What is different about these crows? Well, it turns out that they have narrower and more pointed beaks. What does this afford? For one thing, they can focus very clearly on what is being held in their beaks and guide it far more effectively. But that is not all; the shape of their beaks affords an astonishing range of grasping abilities (see the above link for a video on this). The particular morphology of this bird plays a critical role in its ability to solve complex puzzles – it affords them a unique way of being-of-a-world. They are “smart” because of and through their specific embodiment connecting to their context.
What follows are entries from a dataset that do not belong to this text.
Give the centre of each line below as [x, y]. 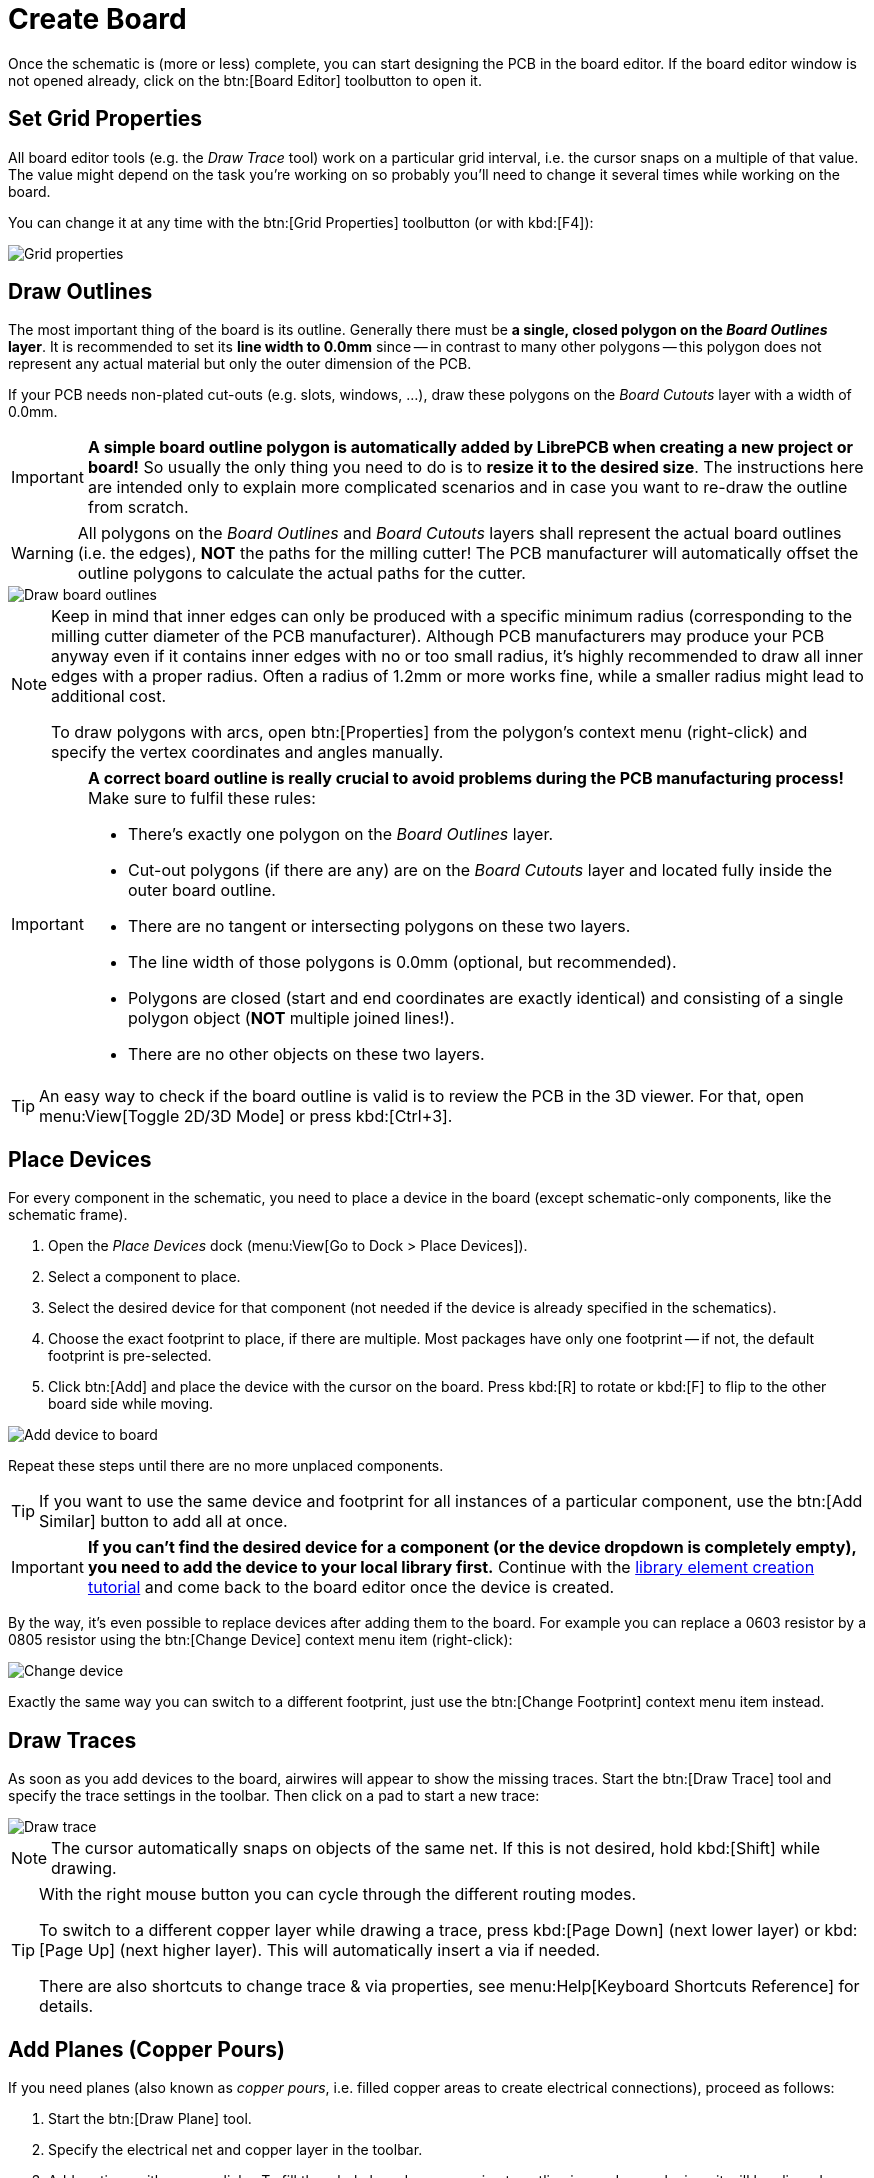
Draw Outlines [80, 292]
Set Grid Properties [105, 119]
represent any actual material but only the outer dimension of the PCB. [240, 364]
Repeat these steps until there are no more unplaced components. [226, 1466]
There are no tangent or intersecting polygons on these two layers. [379, 926]
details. [66, 2006]
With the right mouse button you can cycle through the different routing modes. [338, 1894]
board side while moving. [131, 1404]
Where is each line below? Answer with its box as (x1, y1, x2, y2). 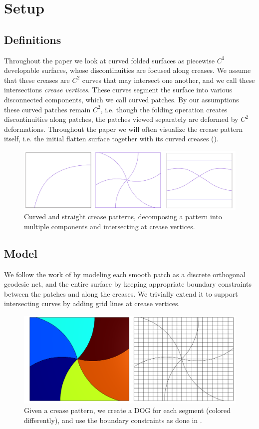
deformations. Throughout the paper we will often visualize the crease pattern (4, 123, 243, 134)
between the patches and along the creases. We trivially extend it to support (4, 288, 238, 299)
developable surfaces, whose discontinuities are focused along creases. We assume (4, 65, 251, 75)
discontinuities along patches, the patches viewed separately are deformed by (4, 114, 239, 124)
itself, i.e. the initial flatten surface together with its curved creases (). (4, 133, 219, 144)
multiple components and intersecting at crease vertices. (24, 221, 195, 231)
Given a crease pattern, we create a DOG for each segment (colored (24, 405, 231, 416)
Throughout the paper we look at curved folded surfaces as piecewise (4, 55, 215, 65)
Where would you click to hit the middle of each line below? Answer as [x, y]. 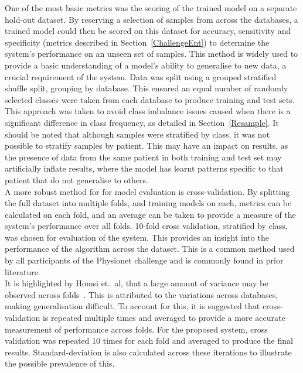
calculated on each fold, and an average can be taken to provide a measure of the [150, 214]
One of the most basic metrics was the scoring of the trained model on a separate [151, 8]
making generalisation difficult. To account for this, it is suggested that [132, 306]
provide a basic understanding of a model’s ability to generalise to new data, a [146, 65]
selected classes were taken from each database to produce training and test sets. [150, 99]
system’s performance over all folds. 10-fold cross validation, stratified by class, [146, 226]
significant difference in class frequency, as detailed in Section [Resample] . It [142, 122]
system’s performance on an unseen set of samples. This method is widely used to [151, 54]
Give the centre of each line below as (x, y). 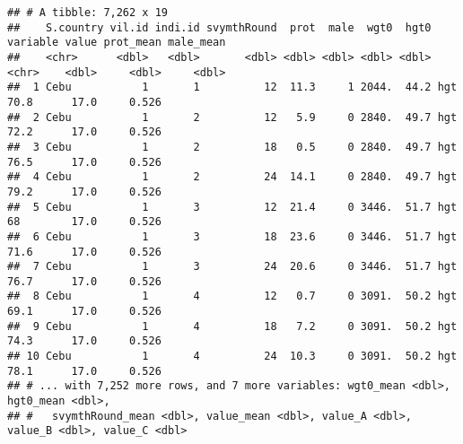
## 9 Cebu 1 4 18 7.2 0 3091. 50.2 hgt (232, 326)
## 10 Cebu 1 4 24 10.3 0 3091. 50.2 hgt (232, 357)
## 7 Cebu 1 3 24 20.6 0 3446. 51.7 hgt (232, 267)
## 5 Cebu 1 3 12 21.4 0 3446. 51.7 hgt (232, 207)
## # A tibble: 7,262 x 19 (87, 13)
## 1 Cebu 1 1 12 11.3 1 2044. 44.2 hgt (232, 87)
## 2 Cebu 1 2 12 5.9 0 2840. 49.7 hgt (232, 117)
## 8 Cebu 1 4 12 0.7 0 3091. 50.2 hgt (232, 296)
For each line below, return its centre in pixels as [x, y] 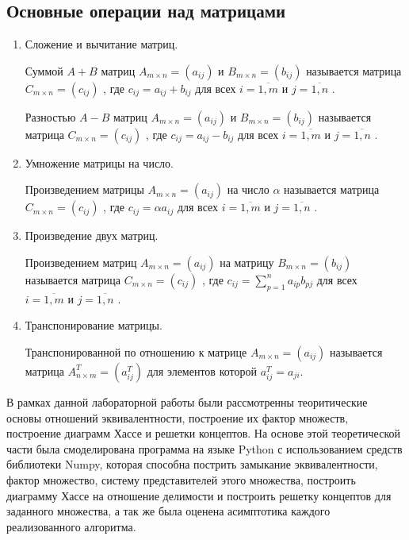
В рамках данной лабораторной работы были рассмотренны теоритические [187, 401]
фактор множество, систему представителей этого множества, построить [181, 479]
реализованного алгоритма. [71, 526]
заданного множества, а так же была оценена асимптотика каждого [168, 511]
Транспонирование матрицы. [94, 325]
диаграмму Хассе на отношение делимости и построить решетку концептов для [199, 495]
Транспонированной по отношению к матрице [136, 351]
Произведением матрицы [84, 189]
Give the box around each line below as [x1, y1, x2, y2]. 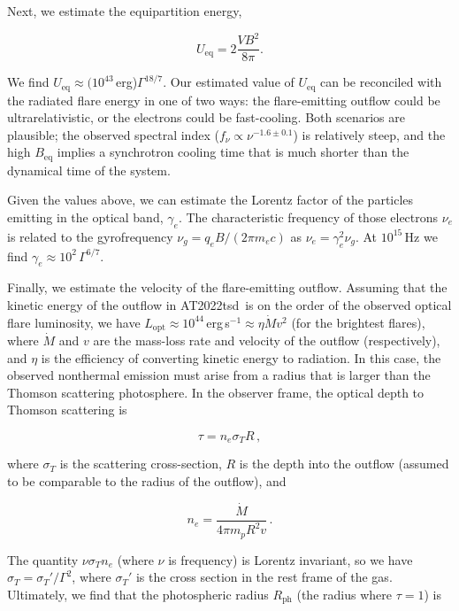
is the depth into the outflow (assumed [239, 454, 449, 473]
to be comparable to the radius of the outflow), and [7, 472, 287, 491]
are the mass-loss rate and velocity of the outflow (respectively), [93, 331, 440, 350]
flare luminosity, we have [7, 313, 141, 331]
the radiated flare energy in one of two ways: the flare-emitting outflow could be [7, 90, 440, 109]
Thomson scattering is [7, 400, 127, 419]
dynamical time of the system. [7, 160, 171, 179]
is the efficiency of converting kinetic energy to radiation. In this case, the [41, 348, 441, 367]
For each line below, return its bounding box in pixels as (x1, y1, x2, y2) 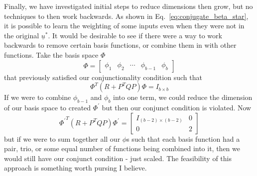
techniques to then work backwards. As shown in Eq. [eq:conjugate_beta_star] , (4, 10, 249, 21)
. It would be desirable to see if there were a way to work (48, 30, 222, 40)
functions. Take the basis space (4, 49, 99, 60)
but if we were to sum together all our (4, 133, 121, 144)
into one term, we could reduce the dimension (113, 92, 253, 102)
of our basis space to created (4, 102, 91, 112)
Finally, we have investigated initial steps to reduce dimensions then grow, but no (4, 1, 253, 11)
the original (4, 30, 39, 40)
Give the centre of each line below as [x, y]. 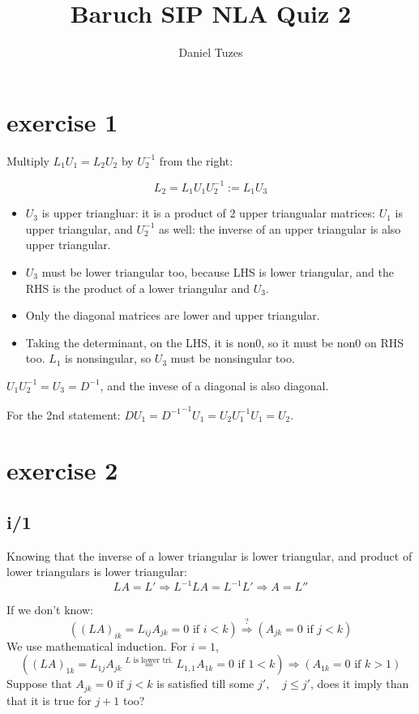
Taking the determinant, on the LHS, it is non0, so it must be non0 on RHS [214, 342]
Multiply [28, 160]
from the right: [196, 160]
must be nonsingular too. [233, 358]
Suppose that [39, 684]
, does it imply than [359, 684]
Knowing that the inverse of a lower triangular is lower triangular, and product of [209, 555]
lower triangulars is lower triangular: [97, 572]
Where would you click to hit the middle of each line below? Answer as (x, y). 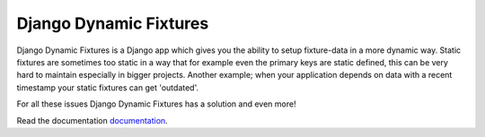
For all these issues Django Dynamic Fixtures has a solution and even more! (156, 104)
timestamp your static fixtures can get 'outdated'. (108, 87)
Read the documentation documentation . (92, 120)
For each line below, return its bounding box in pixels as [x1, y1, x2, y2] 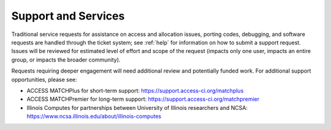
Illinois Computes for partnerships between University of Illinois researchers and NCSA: [26, 104, 248, 111]
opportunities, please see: [11, 76, 77, 83]
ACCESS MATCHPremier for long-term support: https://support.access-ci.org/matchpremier [26, 95, 260, 103]
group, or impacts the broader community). [11, 56, 121, 63]
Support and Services [11, 9, 125, 23]
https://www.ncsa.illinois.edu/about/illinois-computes [26, 113, 162, 120]
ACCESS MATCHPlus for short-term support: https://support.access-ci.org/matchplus [26, 87, 244, 94]
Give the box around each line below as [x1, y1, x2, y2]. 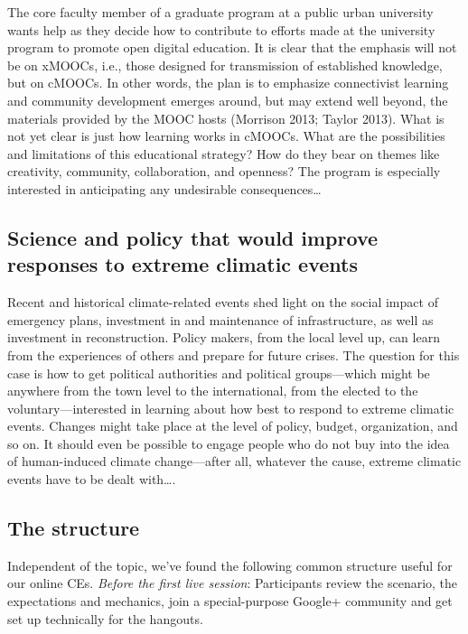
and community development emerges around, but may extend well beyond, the [7, 90, 448, 109]
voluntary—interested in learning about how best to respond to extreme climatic [7, 398, 454, 417]
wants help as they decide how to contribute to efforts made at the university [7, 20, 435, 39]
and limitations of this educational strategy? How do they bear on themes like [7, 144, 440, 163]
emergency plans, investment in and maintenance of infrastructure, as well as [7, 310, 434, 329]
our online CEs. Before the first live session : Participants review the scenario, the [7, 573, 458, 592]
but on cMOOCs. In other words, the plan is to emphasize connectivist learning [7, 73, 449, 92]
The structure [7, 514, 140, 542]
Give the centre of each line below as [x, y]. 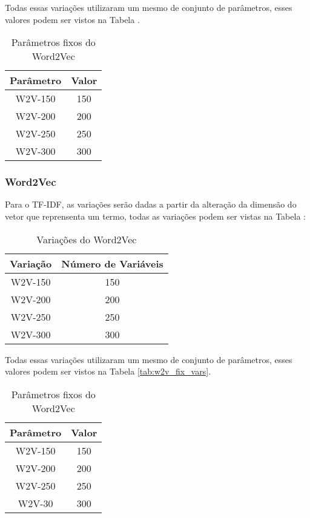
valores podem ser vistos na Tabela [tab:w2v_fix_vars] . [108, 371]
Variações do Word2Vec [87, 239]
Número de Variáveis [112, 263]
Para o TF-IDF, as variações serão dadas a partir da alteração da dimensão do [151, 204]
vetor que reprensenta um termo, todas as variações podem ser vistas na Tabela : [155, 216]
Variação [31, 263]
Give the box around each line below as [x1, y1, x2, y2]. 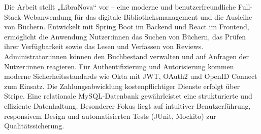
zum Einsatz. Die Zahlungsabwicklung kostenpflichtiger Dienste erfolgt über [4, 80, 240, 91]
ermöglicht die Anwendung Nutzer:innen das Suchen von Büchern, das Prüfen [4, 31, 246, 41]
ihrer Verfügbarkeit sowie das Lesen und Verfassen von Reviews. [4, 41, 204, 52]
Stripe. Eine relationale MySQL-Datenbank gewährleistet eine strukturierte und [4, 91, 252, 101]
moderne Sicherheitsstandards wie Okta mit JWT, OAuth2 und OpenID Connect [4, 71, 257, 81]
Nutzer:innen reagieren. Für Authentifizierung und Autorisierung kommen [4, 61, 234, 71]
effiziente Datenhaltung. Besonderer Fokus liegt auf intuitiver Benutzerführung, [4, 100, 251, 111]
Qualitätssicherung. [4, 120, 64, 131]
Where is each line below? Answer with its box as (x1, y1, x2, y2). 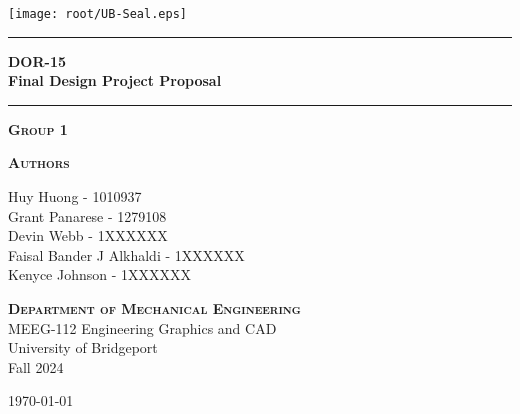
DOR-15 (8, 50, 66, 71)
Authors (8, 152, 70, 173)
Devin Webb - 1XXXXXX (8, 225, 168, 246)
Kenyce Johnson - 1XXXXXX (8, 264, 192, 285)
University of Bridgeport (8, 337, 158, 358)
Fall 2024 (8, 356, 64, 377)
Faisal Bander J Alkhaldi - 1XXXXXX (8, 244, 245, 265)
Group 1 (8, 118, 68, 139)
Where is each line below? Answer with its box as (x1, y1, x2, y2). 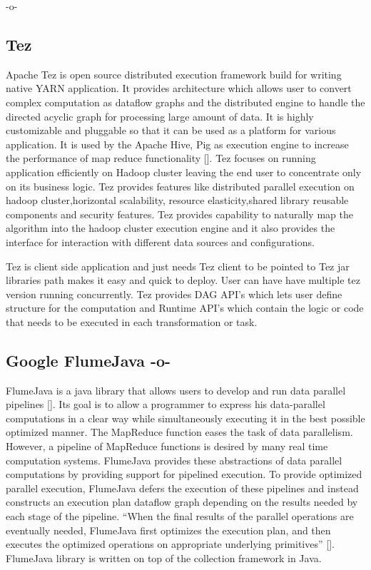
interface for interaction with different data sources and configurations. (6, 234, 315, 249)
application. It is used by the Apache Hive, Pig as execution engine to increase (6, 136, 349, 151)
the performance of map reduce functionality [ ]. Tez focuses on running (6, 151, 316, 166)
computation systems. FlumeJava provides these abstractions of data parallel (6, 452, 342, 467)
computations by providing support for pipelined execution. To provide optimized (6, 467, 362, 482)
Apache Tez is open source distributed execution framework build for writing (6, 66, 342, 81)
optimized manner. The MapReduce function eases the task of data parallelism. (6, 424, 353, 439)
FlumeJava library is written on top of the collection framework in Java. (6, 550, 322, 565)
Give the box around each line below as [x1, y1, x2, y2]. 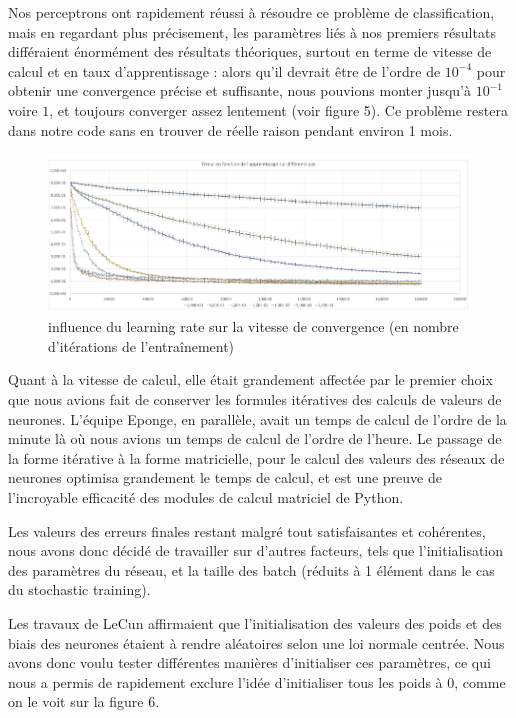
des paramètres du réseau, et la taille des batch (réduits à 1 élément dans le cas [8, 559, 495, 580]
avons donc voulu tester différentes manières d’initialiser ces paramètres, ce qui [8, 652, 491, 673]
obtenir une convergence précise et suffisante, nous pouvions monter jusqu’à [8, 80, 471, 101]
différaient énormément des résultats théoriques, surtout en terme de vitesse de [8, 41, 492, 62]
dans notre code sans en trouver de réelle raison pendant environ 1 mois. [8, 119, 453, 140]
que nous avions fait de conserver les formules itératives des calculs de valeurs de [8, 388, 502, 409]
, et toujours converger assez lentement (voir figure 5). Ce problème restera [49, 99, 508, 120]
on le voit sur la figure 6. [8, 691, 160, 712]
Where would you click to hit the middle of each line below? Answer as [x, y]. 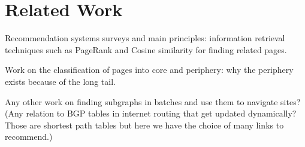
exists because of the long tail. [60, 81]
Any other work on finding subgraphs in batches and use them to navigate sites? [153, 101]
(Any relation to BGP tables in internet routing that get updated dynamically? [151, 113]
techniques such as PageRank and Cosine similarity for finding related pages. [146, 49]
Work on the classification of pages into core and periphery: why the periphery [149, 70]
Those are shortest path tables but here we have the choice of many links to [144, 125]
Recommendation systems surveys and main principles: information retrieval [145, 38]
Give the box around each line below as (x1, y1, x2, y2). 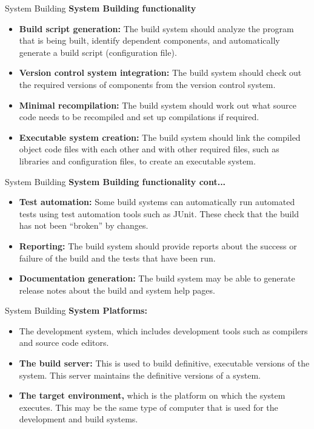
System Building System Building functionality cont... (5, 175, 226, 187)
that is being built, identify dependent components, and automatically (19, 34, 280, 47)
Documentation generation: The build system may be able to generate (19, 272, 295, 285)
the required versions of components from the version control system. (19, 78, 276, 90)
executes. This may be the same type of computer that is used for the (19, 400, 278, 413)
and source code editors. (19, 336, 109, 349)
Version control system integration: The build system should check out (19, 66, 302, 79)
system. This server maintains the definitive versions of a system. (19, 368, 261, 381)
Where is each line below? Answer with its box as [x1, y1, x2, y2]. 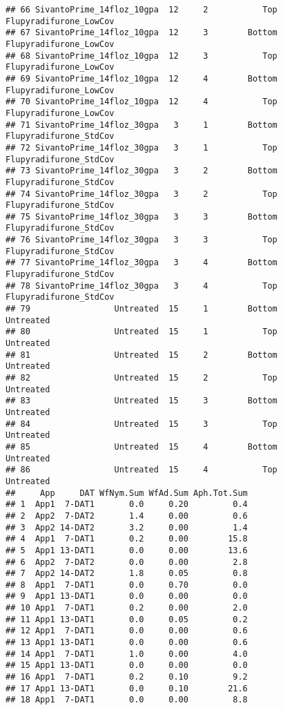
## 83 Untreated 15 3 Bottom [6, 396, 277, 406]
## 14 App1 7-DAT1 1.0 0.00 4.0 [6, 649, 248, 659]
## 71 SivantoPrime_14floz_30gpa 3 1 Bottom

Why do we talk so much about affordances? And why is this concept so critical to innovation? Well, we got you covered… we mapped a detailed explanation of affordances, soup to nuts:
Alright, enough of the serious stuff - any review of this years newsletters would not be complete without diving into games:
We love games and make many games as part of our teaching practice. This year we wrote a number of newsletters on games (Volume 79, Volume 82, Volume 83).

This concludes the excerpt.